Not that Dad doesn’t like me and my twin brother. He’s taken care of us since that day he found us curled up in balls, bleeding and starved to death.

But the fact remains: we’re only his foster children. Elsa is his real daughter.

“I volunteered,” I say.

Elsa stops in the middle of the hall, drawing some attention from onlookers. “What?”

I lift a shoulder. “I told Dad I’d do it.”

“But the other time you asked me if this was what I wanted to do. I thought you were against arranged marriages.”

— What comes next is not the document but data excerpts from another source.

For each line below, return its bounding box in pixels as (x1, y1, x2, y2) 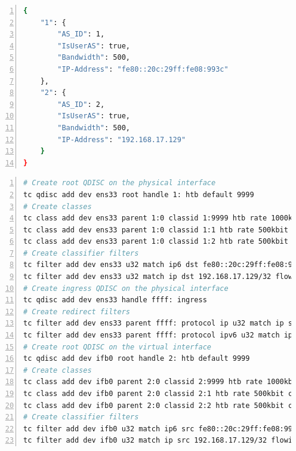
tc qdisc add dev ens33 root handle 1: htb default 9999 (23, 190, 254, 199)
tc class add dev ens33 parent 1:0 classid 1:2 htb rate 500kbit (23, 237, 288, 246)
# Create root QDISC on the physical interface (23, 179, 216, 188)
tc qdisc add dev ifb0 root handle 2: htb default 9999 (23, 354, 250, 363)
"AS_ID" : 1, (57, 30, 105, 39)
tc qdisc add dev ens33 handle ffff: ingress (23, 296, 207, 305)
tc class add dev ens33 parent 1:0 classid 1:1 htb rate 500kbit (23, 225, 288, 234)
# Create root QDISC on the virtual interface (23, 342, 211, 351)
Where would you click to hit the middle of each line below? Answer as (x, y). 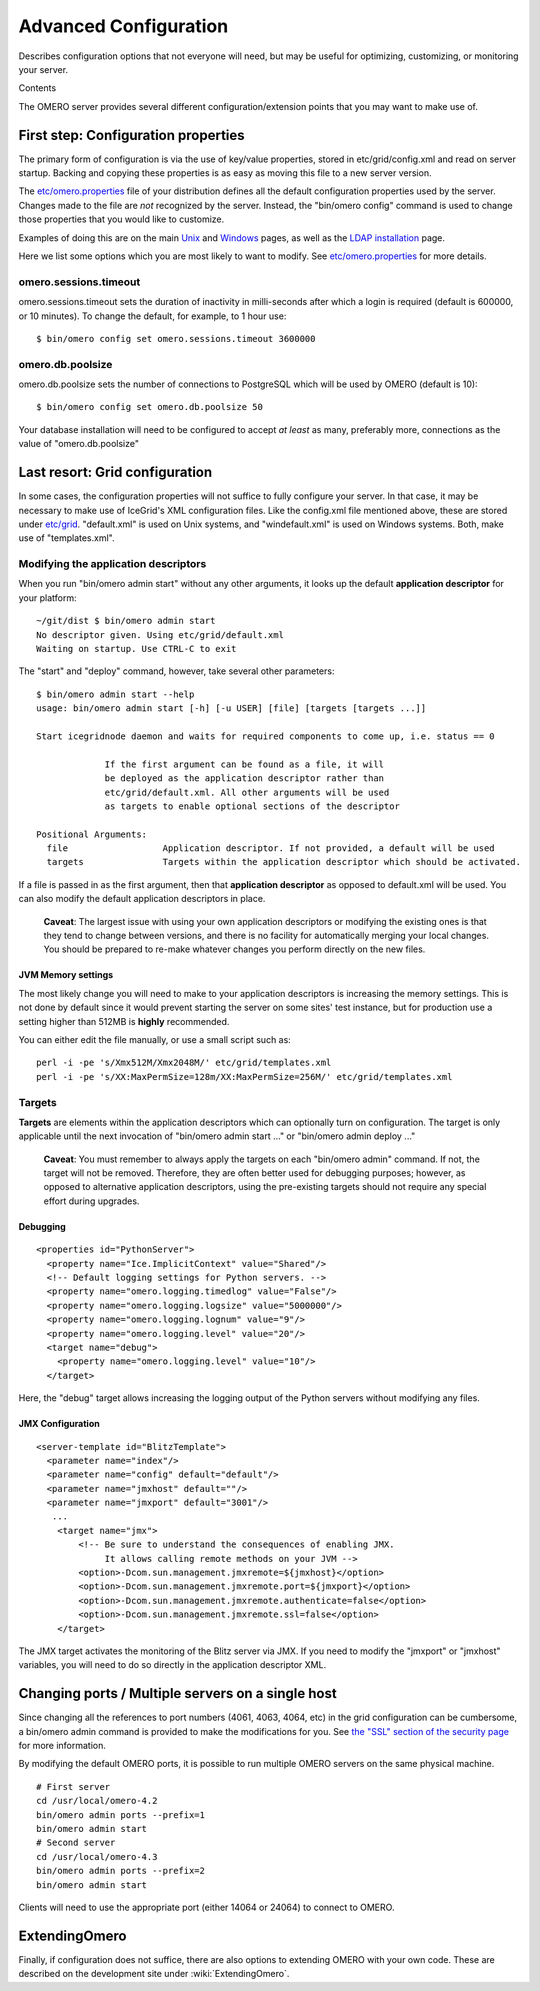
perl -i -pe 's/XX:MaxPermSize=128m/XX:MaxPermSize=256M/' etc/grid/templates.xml (244, 1076)
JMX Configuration (59, 1424)
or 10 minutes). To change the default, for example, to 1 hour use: (152, 316)
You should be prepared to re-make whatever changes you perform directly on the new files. (234, 949)
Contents (37, 88)
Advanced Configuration (123, 26)
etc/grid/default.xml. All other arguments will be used (247, 792)
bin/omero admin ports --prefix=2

“I was asking if you wanted to do it, and if you didn’t, I would step up. Someone has to help Dad after you chose not to.”

“Ouch.” She grimaces.

“Eh, sorry, I guess.” Since I started to somehow grasp human nature, I’ve learnt they get offended when the truth is shoved in their faces. My twin brother Knox says I’m too direct and that I sound like a bitch.

“It’s okay. I know your mind is only thinking about getting the point across.”

My lips part as her mouth pulls into a smile. She…knows. All this time, only Knox and Dad understood the way my brain works. I never thought Elsa would catch on this soon.

“Thank you.” My voice is barely above a murmur, and I take another bite of the chocolate to fill the silence.

“Teal.” She clutches my shoulders and meets my gaze. “It’s not that I didn’t want to help Dad. It’s that I couldn’t marry someone else since I’m in love with Aiden. That’s not how it works.”

In love.

Not how it works.

I allow my brain to pause on those words and their foreign meanings. Elsa keeps saying these things, and I crash into them every time as if they’re a metal wall.

Sure, I know the dictionary definition of love, but that’s only theoretical. The real world is the practical field, and there’s no such thing as love.

There are hormones, neurotransmitters, and endorphins — chemical reactions.

I wonder when Elsa will finally figure that out. She’s smart in everything except for this.

“Sure,” I say instead. There’s something else I’ve learnt about human interactions: if you agree with them, they drop it, which means less headaches and more peace of mind.

“Besides, Dad will join forces with Aiden’s father, so there’s no need for more allies.”

“Of course there is. Dad returned from a nine-year coma, during which he was cut off from the world. He needs all the allies he can get. Aiden’s father, that Jonathan King bloke, isn’t trustworthy. Do you really think he’ll play nice with Dad after the grudge he held for ten years? He holds Dad responsible for the death of his wife, and that doesn’t just disappear.”